Autor: Fleetwood, Kelly, Wild, Sarah H., Smith, Daniel J., Mercer, Stewart W., Licence, Kirsty, Sudlow, Cathie L. M., Jackson, Caroline A.
Předmět:
Zdroj: British Journal of Psychiatry; Jul2022, Vol. 221 Issue 1, p394-401, 8p
Abstrakt: Background: Severe mental illness (SMI) is associated with increased stroke risk, but little is known about how SMI relates to stroke prognosis and receipt of acute care.Aims: To determine the association between SMI and stroke outcomes and receipt of process-of-care quality indicators (such as timely admission to stroke unit).Method: We conducted a cohort study using routinely collected linked data-sets, including adults with a first hospital admission for stroke in Scotland during 1991-2014, with process-of-care quality indicator data available from 2010. We identified pre-existing schizophrenia, bipolar disorder and major depression from hospital records.
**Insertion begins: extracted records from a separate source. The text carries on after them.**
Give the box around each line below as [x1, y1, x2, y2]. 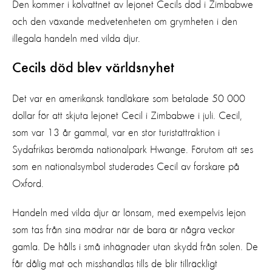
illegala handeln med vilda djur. [12, 33, 140, 44]
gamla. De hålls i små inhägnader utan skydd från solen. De [12, 241, 258, 253]
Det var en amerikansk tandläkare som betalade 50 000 [12, 93, 245, 104]
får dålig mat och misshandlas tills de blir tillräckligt [12, 258, 217, 270]
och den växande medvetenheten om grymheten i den [12, 16, 237, 27]
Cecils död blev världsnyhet [12, 61, 174, 76]
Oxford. [12, 178, 44, 189]
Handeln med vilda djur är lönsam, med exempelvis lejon [12, 207, 246, 219]
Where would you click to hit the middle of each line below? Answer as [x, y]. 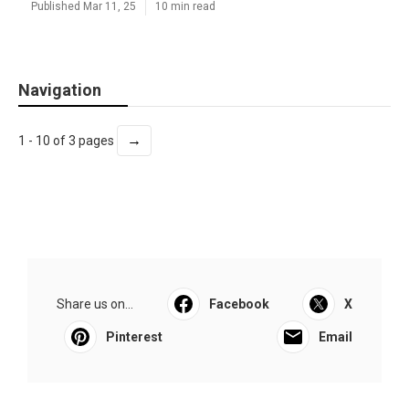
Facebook [239, 304]
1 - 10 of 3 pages [68, 141]
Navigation [60, 90]
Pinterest [134, 337]
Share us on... [95, 304]
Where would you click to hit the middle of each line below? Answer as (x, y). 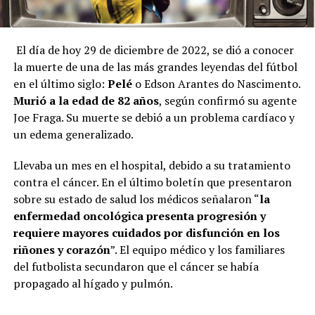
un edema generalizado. (73, 134)
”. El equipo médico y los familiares (197, 249)
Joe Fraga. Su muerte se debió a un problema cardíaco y (154, 117)
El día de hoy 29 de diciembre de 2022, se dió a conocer (155, 50)
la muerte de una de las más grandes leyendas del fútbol (155, 66)
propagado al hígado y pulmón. (94, 283)
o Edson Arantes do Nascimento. (216, 83)
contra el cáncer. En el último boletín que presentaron (152, 182)
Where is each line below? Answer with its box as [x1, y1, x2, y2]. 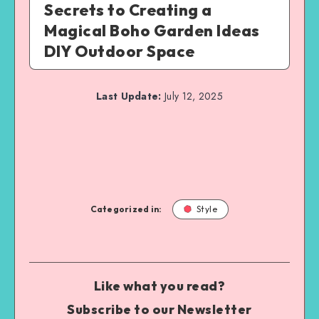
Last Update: [96, 89, 162, 103]
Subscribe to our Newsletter [67, 300, 252, 318]
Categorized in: [90, 203, 162, 214]
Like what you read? [93, 277, 226, 294]
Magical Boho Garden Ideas [44, 21, 260, 41]
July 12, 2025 [161, 89, 223, 103]
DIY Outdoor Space [44, 41, 195, 61]
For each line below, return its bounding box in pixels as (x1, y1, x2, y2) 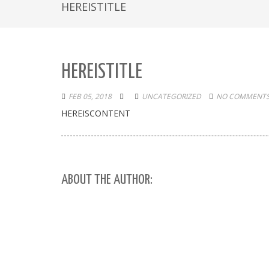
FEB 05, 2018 (68, 91, 112, 101)
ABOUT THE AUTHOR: (61, 173, 153, 187)
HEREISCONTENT (61, 107, 130, 119)
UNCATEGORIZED (142, 91, 201, 101)
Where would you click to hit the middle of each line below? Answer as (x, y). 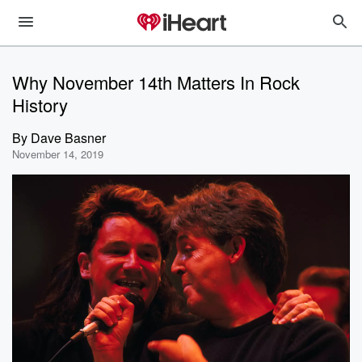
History (40, 105)
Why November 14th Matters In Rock (156, 82)
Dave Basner (68, 138)
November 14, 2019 (58, 154)
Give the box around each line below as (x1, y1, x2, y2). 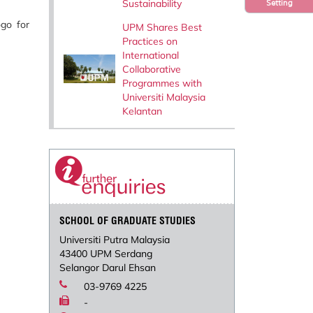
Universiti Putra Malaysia (59, 233, 170, 247)
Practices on (122, 34, 177, 48)
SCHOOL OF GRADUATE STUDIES (59, 214, 196, 228)
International (122, 48, 179, 61)
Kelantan (122, 104, 162, 117)
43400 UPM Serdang (59, 247, 153, 261)
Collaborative (122, 62, 181, 75)
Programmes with (122, 76, 202, 89)
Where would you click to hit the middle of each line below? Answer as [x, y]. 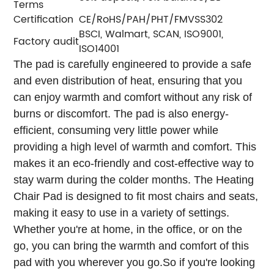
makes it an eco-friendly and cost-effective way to [134, 163]
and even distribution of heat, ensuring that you [128, 80]
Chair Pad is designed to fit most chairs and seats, [136, 196]
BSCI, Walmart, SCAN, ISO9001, [151, 34]
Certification [44, 19]
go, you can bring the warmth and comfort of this [131, 246]
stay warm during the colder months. [102, 180]
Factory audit [46, 41]
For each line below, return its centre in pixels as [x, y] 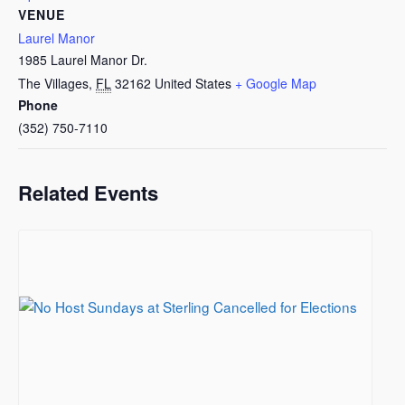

We used logistic regression to evaluate 30-day, 1-year and 5-year mortality and receipt of process-of-care quality indicators by pre-existing SMI, adjusting for sociodemographic and clinical factors. We used Cox regression to evaluate further stroke and vascular events (stroke and myocardial infarction).Results: Among 228 699 patients who had had a stroke, 1186 (0.5%), 859 (0.4%), 7308 (3.2%) had schizophrenia, bipolar disorder and major depression, respectively. Overall, median follow-up was 2.6 years. Compared with adults without a record of mental illness, 30-day mortality was higher for schizophrenia (adjusted odds ratio (aOR) = 1.33, 95% CI 1.16-1.52), bipolar disorder (aOR = 1.37, 95% CI 1.18-1.60) and major depression (aOR = 1.11, 95% CI 1.05-1.18). Each disorder was also associated with marked increased risk of 1-year and 5-year mortality and further stroke and vascular events. There were no clear differences in receipt of process-of-care quality indicators.Conclusions: Pre-existing SMI was associated with higher risks of mortality and further vascular events. Urgent action is needed to better understand and address the reasons for these disparities. [ABSTRACT FROM AUTHOR]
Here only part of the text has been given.